[Problem details]
In the records that follow, locate every line with "Departure" and extract it.

Data entries
###

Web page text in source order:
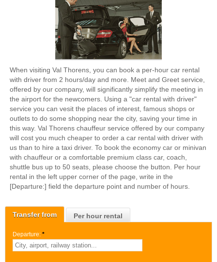
Transfer from Per hour rental
Departure: *
When visiting Val Thorens, you can book a per-hour car rental
with driver from 2 hours/day and more. Meet and Greet service,
offered by our company, will significantly simplify the meeting in
the airport for the newcomers. Using a "car rental with driver"
service you can vesit the places of interest, famous shops or
outlets to do some shopping near the city, saving your time in
this way. Val Thorens chauffeur service offered by our company
will cost you much cheaper to order a car rental with driver with
us than to hire a taxi driver. To book the economy car or minivan
with chauffeur or a comfortable premium class car, coach,
shuttle bus up to 50 seats, please choose the button. Per hour
rental in the left upper corner of the page, write in the
[Departure:] field the departure point and number of hours.
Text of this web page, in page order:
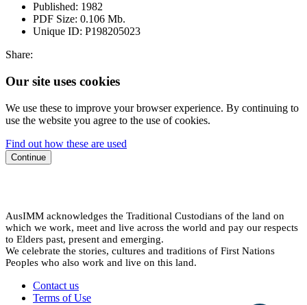
Published: 1982
PDF Size: 0.106 Mb.
Unique ID: P198205023
Share:
Our site uses cookies
We use these to improve your browser experience. By continuing to
use the website you agree to the use of cookies.
Find out how these are used
Continue
AusIMM acknowledges the Traditional Custodians of the land on
which we work, meet and live across the world and pay our respects
to Elders past, present and emerging.
We celebrate the stories, cultures and traditions of First Nations
Peoples who also work and live on this land.
Contact us
Terms of Use
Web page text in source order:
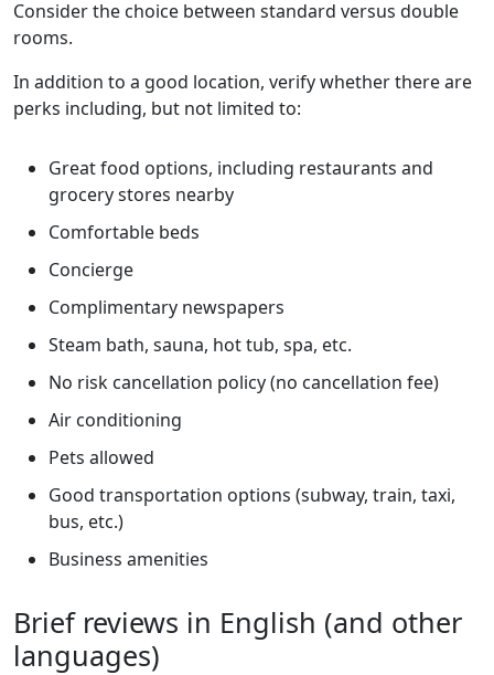
Consider the choice between standard versus double
rooms.
In addition to a good location, verify whether there are
perks including, but not limited to:
Great food options, including restaurants and
grocery stores nearby
Comfortable beds
Concierge
Complimentary newspapers
Steam bath, sauna, hot tub, spa, etc.
No risk cancellation policy (no cancellation fee)
Air conditioning
Pets allowed
Good transportation options (subway, train, taxi,
bus, etc.)
Business amenities
Brief reviews in English (and other
languages)
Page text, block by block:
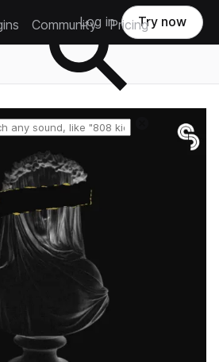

###

[Task result]
Departure: *
[Departure:] field the departure point and number of hours.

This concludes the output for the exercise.